High‐efficiency gravel longshore sediment transport and headland bypassing over an extreme wave event

Gravel beaches are common throughout the high latitudes, but few studies have examined gravel transport rates, in particular at high energy levels, and no studies have quantified gravel transport around headlands. Here, we present the first complete sediment budget, including supra‐, inter‐ and sub‐tidal regions of the beach, across multiple headland‐separated gravel embayments, combined with hydrodynamic observations, over an extreme storm sequence, representing at least a 1‐in‐50‐year event. Unprecedented erosion was observed (~400 m3 m−1, −6 m vertical), with alongshore flux of 2 × 105 m3, equivalent to annual rates. Total system volume change was determined to the depth of closure and then used to calculate alongshore flux rates. Alongshore wave power was obtained from a wave transformation model. For an open section of coastline, we derive a transport coefficient (CERC formula) of KHs = 0.255 ± 0.05, exceeding estimates in lower‐energy conditions by a factor of 5 or more. We apply this coefficient to rocky segments of the shoreline, determining rates of headland bypass from 0 to 31% of potential flux, controlled by headland extent and toe depth. Our results support the hypothesis that gravel is transported more efficiently at higher energy levels and that a variable rate or threshold approach may be required.

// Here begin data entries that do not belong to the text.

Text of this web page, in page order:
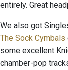
entirely. Great
We also got
The Sock Cymbals
some excellent
chamber-pop
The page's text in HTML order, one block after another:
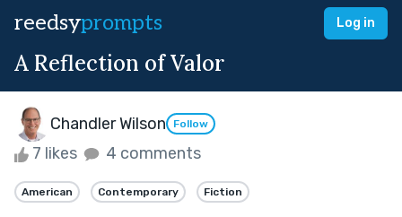
reedsyprompts Log in
A Reflection of Valor
Chandler Wilson Follow
7 likes 4 comments
American Contemporary Fiction
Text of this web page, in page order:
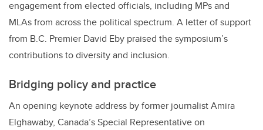
engagement from elected officials, including MPs and
MLAs from across the political spectrum. A letter of support
from B.C. Premier David Eby praised the symposium’s
contributions to diversity and inclusion.
Bridging policy and practice
An opening keynote address by former journalist Amira
Elghawaby, Canada’s Special Representative on
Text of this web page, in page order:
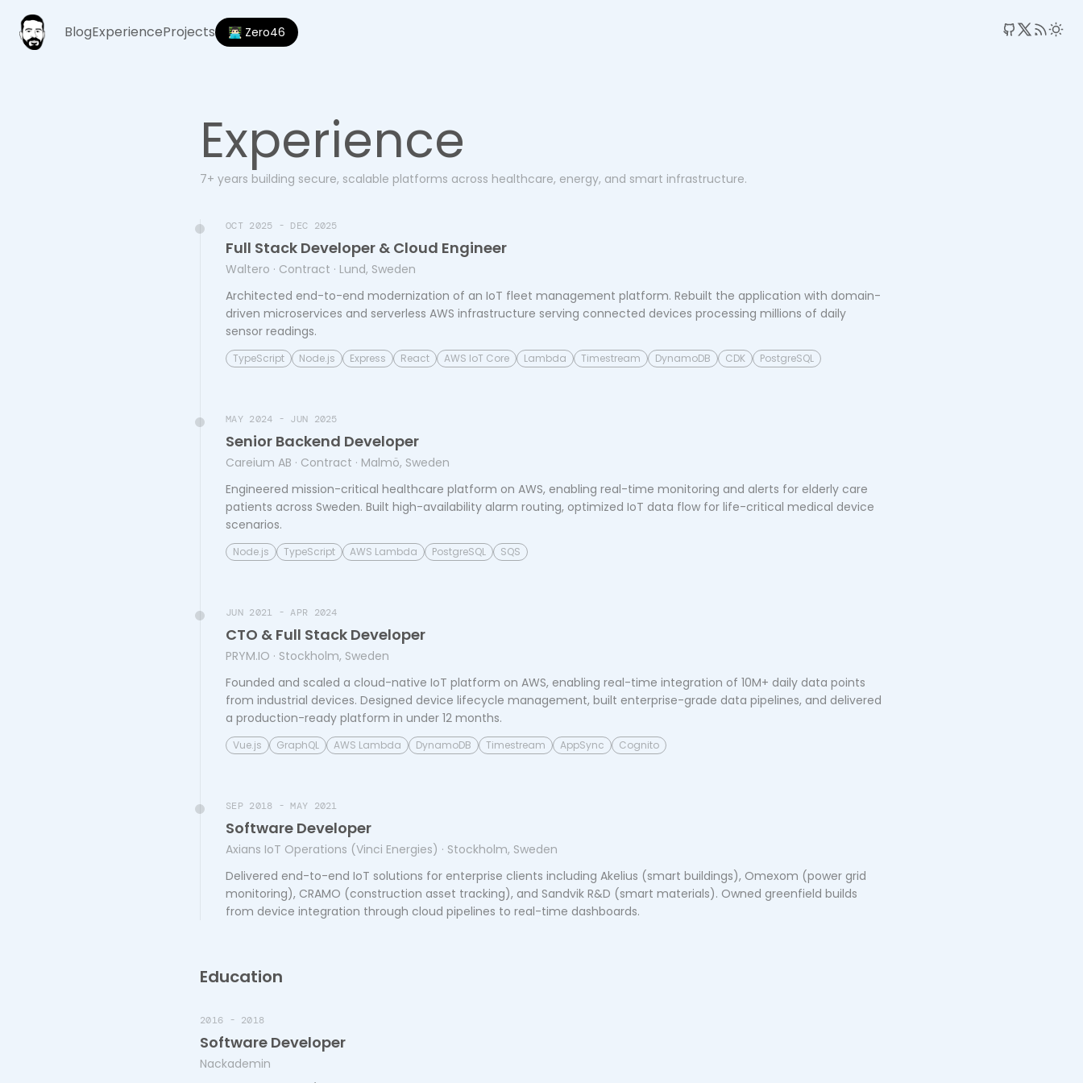
BlogExperienceProjects 👨🏻‍💻 Zero46 RSS
Experience
7+ years building secure, scalable platforms across healthcare, energy, and smart infrastructure.
OCT 2025 - DEC 2025
Full Stack Developer & Cloud Engineer
Waltero · Contract · Lund, Sweden
Architected end-to-end modernization of an IoT fleet management platform. Rebuilt the application with domain-
driven microservices and serverless AWS infrastructure serving connected devices processing millions of daily
sensor readings.
TypeScript Node.js Express React AWS IoT Core Lambda Timestream DynamoDB CDK PostgreSQL
MAY 2024 - JUN 2025
Senior Backend Developer
Careium AB · Contract · Malmö, Sweden
Engineered mission-critical healthcare platform on AWS, enabling real-time monitoring and alerts for elderly care
patients across Sweden. Built high-availability alarm routing, optimized IoT data flow for life-critical medical device
scenarios.
Node.js TypeScript AWS Lambda PostgreSQL SQS
JUN 2021 - APR 2024
CTO & Full Stack Developer
PRYM.IO · Stockholm, Sweden
Founded and scaled a cloud-native IoT platform on AWS, enabling real-time integration of 10M+ daily data points
from industrial devices. Designed device lifecycle management, built enterprise-grade data pipelines, and delivered
a production-ready platform in under 12 months.
Vue.js GraphQL AWS Lambda DynamoDB Timestream AppSync Cognito
SEP 2018 - MAY 2021
Software Developer
Axians IoT Operations (Vinci Energies) · Stockholm, Sweden
Delivered end-to-end IoT solutions for enterprise clients including Akelius (smart buildings), Omexom (power grid
monitoring), CRAMO (construction asset tracking), and Sandvik R&D (smart materials). Owned greenfield builds
from device integration through cloud pipelines to real-time dashboards.
Education
2016 - 2018
Software Developer
Nackademin
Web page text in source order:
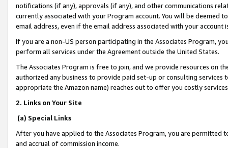
notifications (if any), approvals (if any), and other communications
currently associated with your Program account. You will be deemed
email address, even if the email address associated with your account
If you are a non-US person participating in the Associates Program,
perform all services under the Agreement outside the United States.
The Associates Program is free to join, and we provide resources on
authorized any business to provide paid set-up or consulting
appropriate the Amazon name) reaches out to offer you costly
2. Links on Your Site
(a) Special Links
After you have applied to the Associates Program, you are permitted
and accrual of commission income.
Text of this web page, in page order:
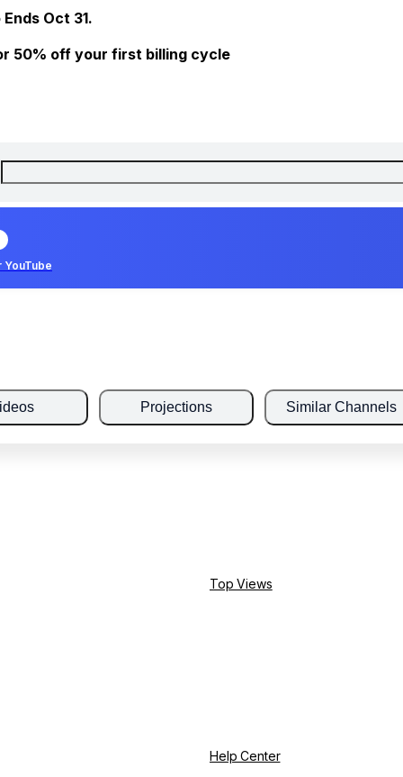
Oct 31.
50% off your first billing cycle
YouTube
Projections Similar Channels
Top Views
Help Center
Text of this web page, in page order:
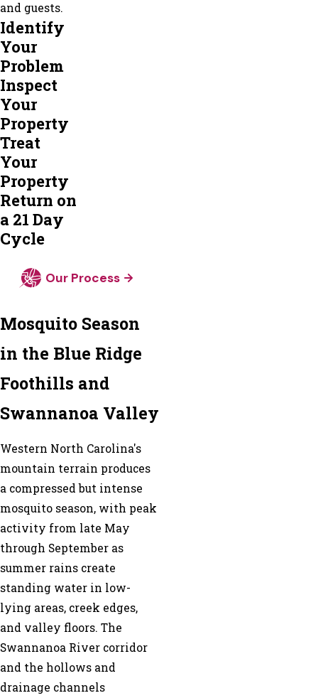
and guests.
Identify
Your
Problem
Inspect
Your
Property
Treat
Your
Property
Return on
a 21 Day
Cycle
Our Process
Mosquito Season
in the Blue Ridge
Foothills and
Swannanoa Valley
Western North Carolina's
mountain terrain produces
a compressed but intense
mosquito season, with peak
activity from late May
through September as
summer rains create
standing water in low-
lying areas, creek edges,
and valley floors. The
Swannanoa River corridor
and the hollows and
drainage channels
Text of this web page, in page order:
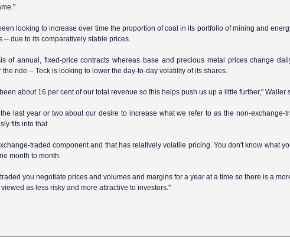
looking to increase over time the proportion of coal in its portfolio of mining and
-- due to its comparatively stable prices.
of annual, fixed-price contracts whereas base and precious metal prices change
ride -- Teck is looking to lower the day-to-day volatility of its shares.
about 16 per cent of our total revenue so this helps push us up a little further," Waller
last year or two about our desire to increase what we refer to as the non-exchange-
fits into that.
traded component and that has relatively volatile pricing. You don't know what
month to month.
you negotiate prices and volumes and margins for a year at a time so there is a
as less risky and more attractive to investors."
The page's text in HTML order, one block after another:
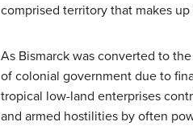
comprised territory that makes
As Bismarck was converted to
of colonial government due to
tropical low-land enterprises
and armed hostilities by often
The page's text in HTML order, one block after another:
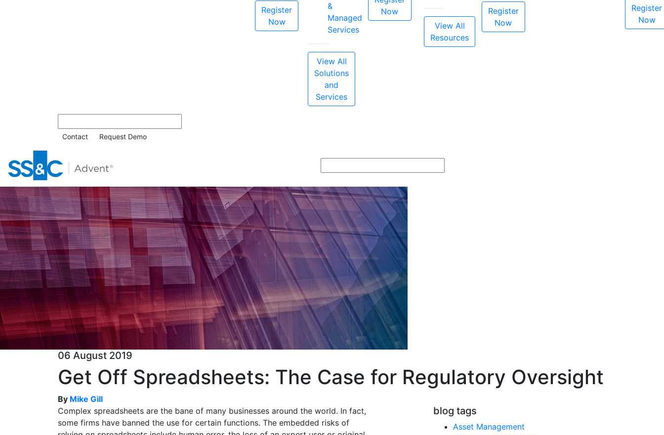
Register
Now
&
Managed
Services
View All
Solutions
and
Services
Now
View All
Resources
Register
Now
Register
Now
Contact Request Demo
06 August 2019
Get Off Spreadsheets: The Case for Regulatory Oversight
By Mike Gill
Complex spreadsheets are the bane of many businesses around the world. In fact,
some firms have banned the use for certain functions. The embedded risks of
blog tags
Asset Management
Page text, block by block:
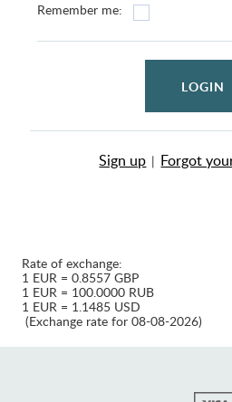
Remember me:
LOGIN
Sign up | Forgot
Rate of exchange:
1 EUR = 0.8557 GBP
1 EUR = 100.0000 RUB
1 EUR = 1.1485 USD
(Exchange rate for 08-08-2026)
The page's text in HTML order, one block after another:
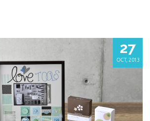
27
OCT, 2013
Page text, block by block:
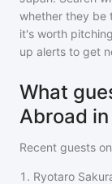
whether they be
it's worth
up alerts to get
What
Abroad
Recent guests on
1 . Ryotaro
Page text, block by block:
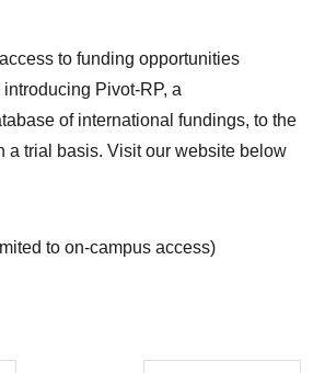
to funding opportunities
Pivot-RP, a
of international fundings, to the
a trial basis. Visit our website below
to on-campus access)
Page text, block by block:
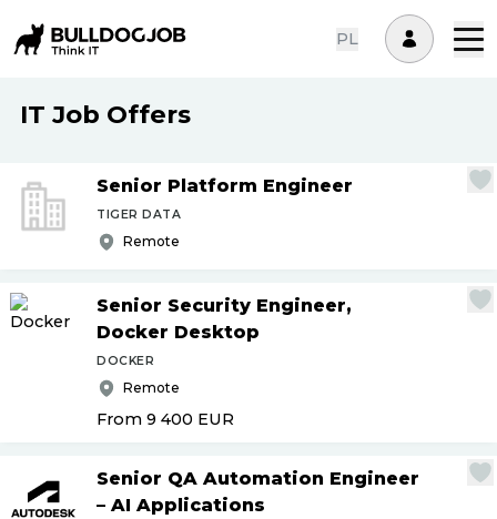
PL
IT Job Offers
Senior Platform Engineer
TIGER DATA
Remote
Senior Security Engineer,
Docker Desktop
DOCKER
Remote
From 9 400 EUR
Senior QA Automation Engineer
– AI Applications
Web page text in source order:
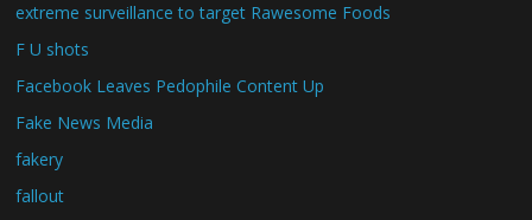
extreme surveillance to target Rawesome Foods
F U shots
Facebook Leaves Pedophile Content Up
Fake News Media
fakery
fallout
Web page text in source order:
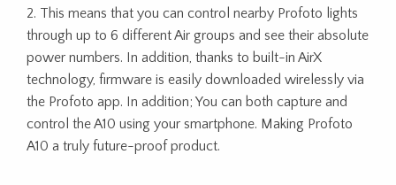
2. This means that you can control nearby Profoto lights
through up to 6 different Air groups and see their absolute
power numbers. In addition, thanks to built-in AirX
technology, firmware is easily downloaded wirelessly via
the Profoto app. In addition; You can both capture and
control the A10 using your smartphone. Making Profoto
A10 a truly future-proof product.
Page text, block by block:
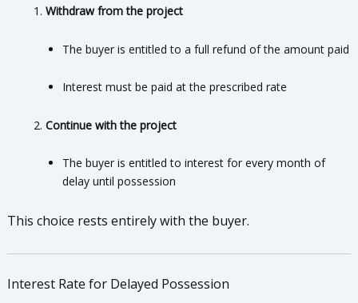
Withdraw from the project
The buyer is entitled to a full refund of the amount paid
Interest must be paid at the prescribed rate
Continue with the project
The buyer is entitled to interest for every month of
delay until possession
This choice rests entirely with the buyer.
Interest Rate for Delayed Possession
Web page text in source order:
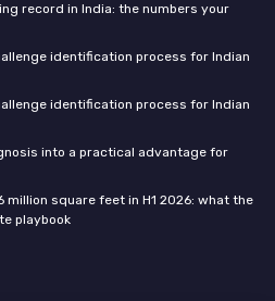
record in India: the numbers your
identification process for Indian
identification process for Indian
into a practical advantage for
square feet in H1 2026: what the
playbook
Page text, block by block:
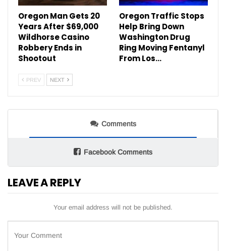
Oregon Man Gets 20
Years After $69,000
Wildhorse Casino
Robbery Ends in
Shootout
Oregon Traffic Stops
Help Bring Down
Washington Drug
Ring Moving Fentanyl
From Los…
PREV NEXT
Comments
Facebook Comments
LEAVE A REPLY
Your email address will not be published.
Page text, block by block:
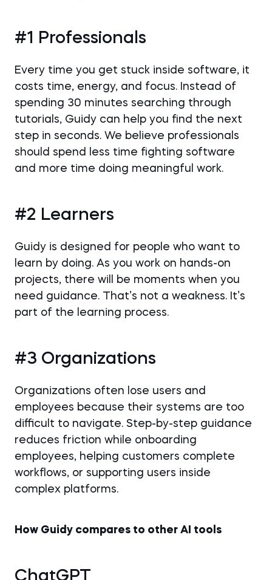
#1 Professionals
Every time you get stuck inside software, it
costs time, energy, and focus. Instead of
spending 30 minutes searching through
tutorials, Guidy can help you find the next
step in seconds. We believe professionals
should spend less time fighting software
and more time doing meaningful work.
#2 Learners
Guidy is designed for people who want to
learn by doing. As you work on hands-on
projects, there will be moments when you
need guidance. That’s not a weakness. It’s
part of the learning process.
#3 Organizations
Organizations often lose users and
employees because their systems are too
difficult to navigate. Step-by-step guidance
reduces friction while onboarding
employees, helping customers complete
workflows, or supporting users inside
complex platforms.
How Guidy compares to other AI tools
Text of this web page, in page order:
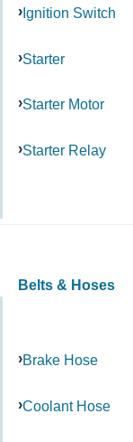
Ignition Switch
Starter
Starter Motor
Starter Relay
Belts & Hoses
Brake Hose
Coolant Hose
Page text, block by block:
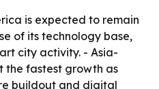
is expected to remain
of its technology base,
city activity. - Asia-
the fastest growth as
buildout and digital
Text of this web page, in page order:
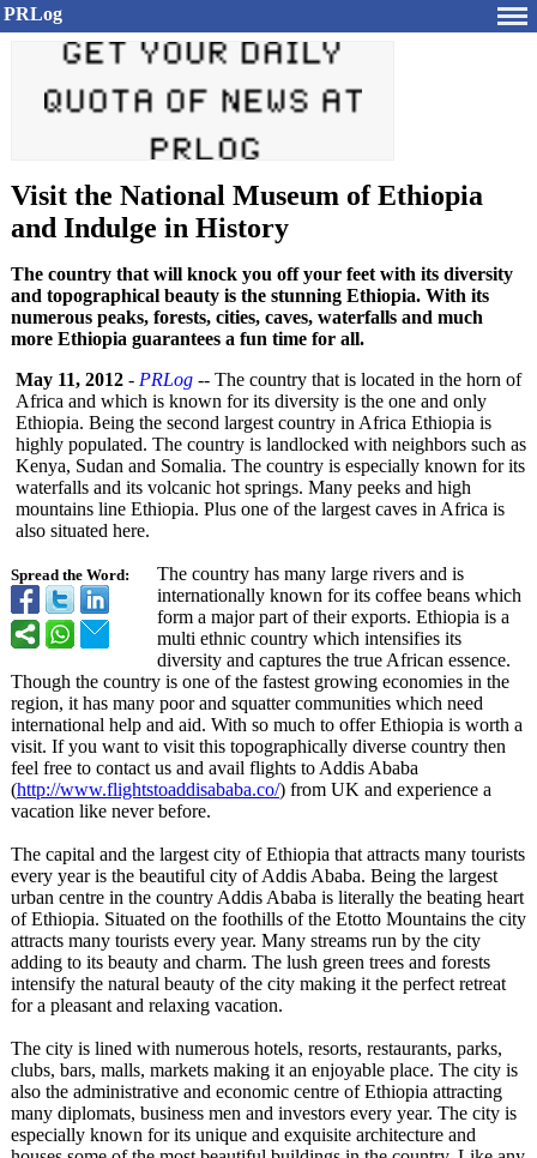
PRLog
Visit the National Museum of Ethiopia
and Indulge in History
The country that will knock you off your feet with its diversity
and topographical beauty is the stunning Ethiopia. With its
numerous peaks, forests, cities, caves, waterfalls and much
more Ethiopia guarantees a fun time for all.
Spread the Word:
May 11, 2012 - PRLog -- The country that is located in the horn of
Africa and which is known for its diversity is the one and only
Ethiopia. Being the second largest country in Africa Ethiopia is
highly populated. The country is landlocked with neighbors such as
Kenya, Sudan and Somalia. The country is especially known for its
waterfalls and its volcanic hot springs. Many peeks and high
mountains line Ethiopia. Plus one of the largest caves in Africa is
also situated here.
The country has many large rivers and is
internationally known for its coffee beans which
form a major part of their exports. Ethiopia is a
multi ethnic country which intensifies its
diversity and captures the true African essence.
Though the country is one of the fastest growing economies in the
region, it has many poor and squatter communities which need
international help and aid. With so much to offer Ethiopia is worth a
visit. If you want to visit this topographically diverse country then
feel free to contact us and avail flights to Addis Ababa
(http://www.flightstoaddisababa.co/) from UK and experience a
vacation like never before.
The capital and the largest city of Ethiopia that attracts many tourists
every year is the beautiful city of Addis Ababa. Being the largest
urban centre in the country Addis Ababa is literally the beating heart
of Ethiopia. Situated on the foothills of the Etotto Mountains the city
attracts many tourists every year. Many streams run by the city
adding to its beauty and charm. The lush green trees and forests
intensify the natural beauty of the city making it the perfect retreat
for a pleasant and relaxing vacation.
The city is lined with numerous hotels, resorts, restaurants, parks,
clubs, bars, malls, markets making it an enjoyable place. The city is
also the administrative and economic centre of Ethiopia attracting
many diplomats, business men and investors every year. The city is
especially known for its unique and exquisite architecture and
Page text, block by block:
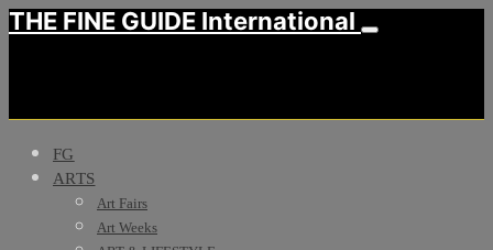
THE FINE GUIDE International
FG
ARTS
Art Fairs
Art Weeks
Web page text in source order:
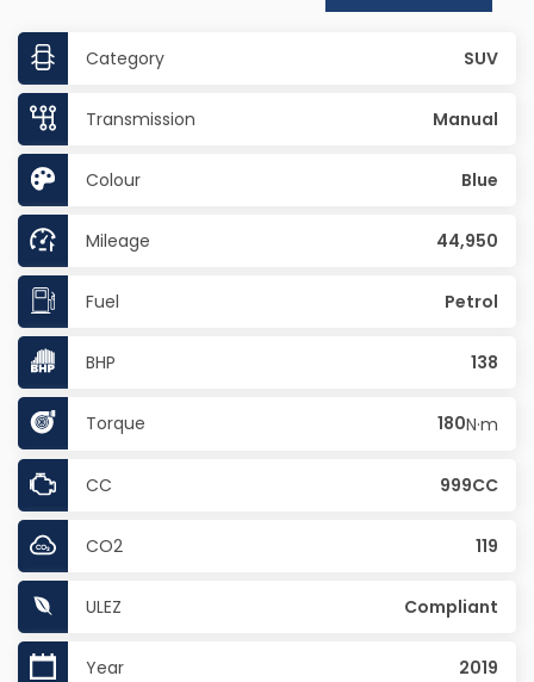
Category SUV
Transmission Manual
Colour Blue
Mileage 44,950
Fuel Petrol
BHP 138
Torque 180N·m
CC 999CC
CO2 119
ULEZ Compliant
Year 2019
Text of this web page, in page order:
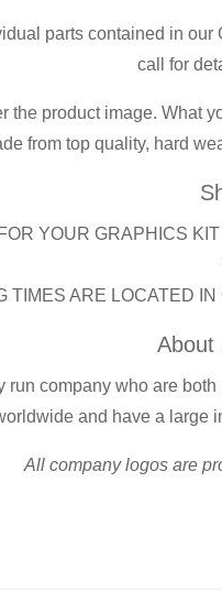
parts contained in our
call for
the product image. What
from top quality, hard
YOUR GRAPHICS
TIMES ARE LOCATED
About
run company who are
and have a large
All company logos are
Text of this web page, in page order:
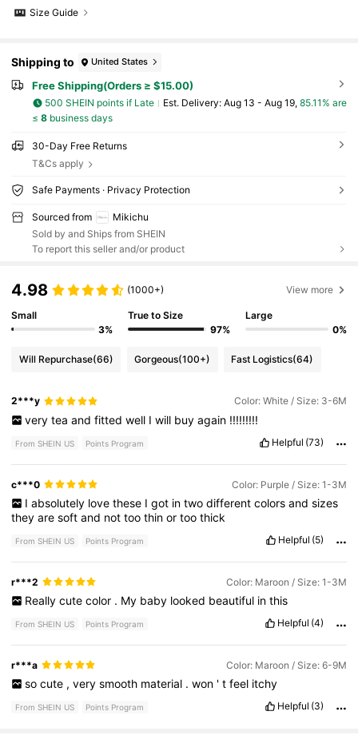
Size Guide
Shipping to United States
Free Shipping(Orders ≥ $15.00)
500 SHEIN points if Late ​Est. Delivery: Aug 13 - Aug 19, 85.11% are
≤ 8business days
30-Day Free Returns
T&Cs apply
Safe Payments · Privacy Protection
Sourced from
Mikichu
Sold by and Ships from SHEIN
To report this seller and/or product
4.98 (1000+) View more
Small
3%
True to Size
97%
Large
0%
Will Repurchase(66) Gorgeous(100+) Fast Logistics(64)
2***y Color: White / Size: 3-6M
very tea and fitted well I will buy again !!!!!!!!!
From SHEIN US Points Program Helpful (73)
c***0 Color: Purple / Size: 1-3M
I absolutely love these I got in two different colors and sizes
theyaresoftand nottoothinortoothick
From SHEIN US Points Program Helpful (5)
r***2 Color: Maroon / Size: 1-3M
Really cute color . My baby looked beautiful in this
From SHEIN US Points Program Helpful (4)
r***a Color: Maroon / Size: 6-9M
so cute , very smooth material . won ' t feel itchy
From SHEIN US Points Program Helpful (3)
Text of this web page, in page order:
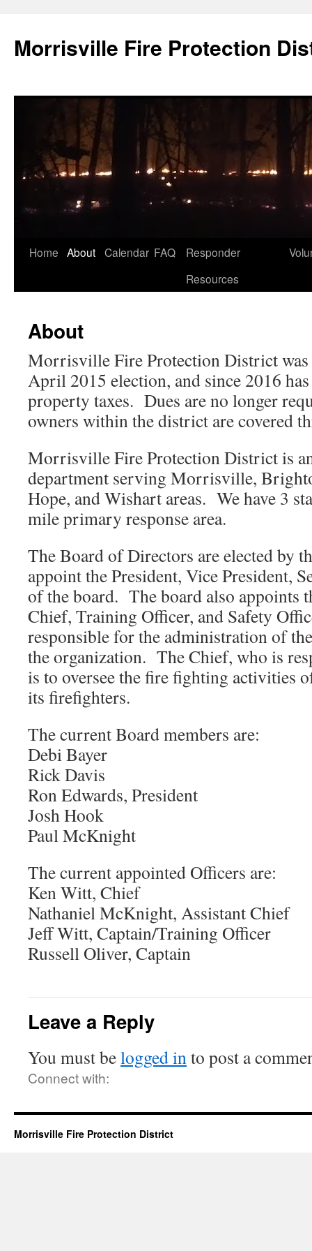
content
Morrisville Fire Protection
Home About Calendar FAQ
Responder
Resources
About
Morrisville Fire Protection District
April 2015 election, and since 2016
property taxes. Dues are no longer
owners within the district are covered
Morrisville Fire Protection District is
department serving Morrisville,
Hope, and Wishart areas. We have 3
mile primary response area.
The Board of Directors are elected by
appoint the President, Vice President,
of the board. The board also appoints
Chief, Training Officer, and Safety
responsible for the administration of
the organization. The Chief, who is
is to oversee the fire fighting activities
its firefighters.
The current Board members are:
Debi Bayer
Rick Davis
Ron Edwards, President
Josh Hook
Paul McKnight
The current appointed Officers are:
Ken Witt, Chief
Nathaniel McKnight, Assistant Chief
Jeff Witt, Captain/Training Officer
Russell Oliver, Captain
Leave a Reply
You must belogged into post a
Connect with:
Morrisville Fire Protection District
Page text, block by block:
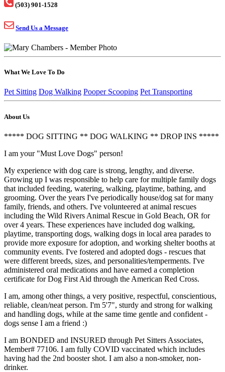
(503) 901-1528
Send Us a Message
What We Love To Do
Pet Sitting Dog Walking Pooper Scooping Pet Transporting
About Us
***** DOG SITTING ** DOG WALKING ** DROP INS *****
I am your "Must Love Dogs" person!
My experience with dog care is strong, lengthy, and diverse.
Growing up I was responsible to help care for multiple family dogs
that included feeding, watering, walking, playtime, bathing, and
grooming. Over the years I've periodically house/dog sat for many
family, friends, and others. I've volunteered at animal rescues
including the Wild Rivers Animal Rescue in Gold Beach, OR for
over 4 years. These experiences have included dog walking,
playtime, transporting dogs, walking dogs in local area parades to
provide more exposure for adoption, and working shelter booths at
community events. I've fostered and adopted dogs - rescues that
were different breeds, sizes, and personalities/temperments. I've
administered oral medications and have earned a completion
certificate for Dog First Aid through the American Red Cross.
I am, among other things, a very positive, respectful, conscientious,
reliable, clean/neat person. I'm 5'7", sturdy and strong for walking
and handling dogs, while at the same time gentle and confident -
dogs sense I am a friend :)
I am BONDED and INSURED through Pet Sitters Associates,
Member# 77106. I am fully COVID vaccinated which includes
having had the 2nd booster shot. I am also a non-smoker, non-
drinker.

Complete coverage and varying morphology make this dataset uniquely suited to improving model predictions of gravel shoreline change. © 2019 John Wiley & Sons, Ltd. © 2019 John Wiley & Sons, Ltd. A complete sediment budget spanning multiple gravel embayments over a 1‐in‐50‐year storm event is used to derive a transport rate (CERC equation) of K = 0.26, demonstrating that gravel may be transported at up to half the rate of sand in extreme conditions. The first observations of headland bypassing indicate a range of bypassing rates (0 to 31%), controlled by shoreline orientation and headland extent.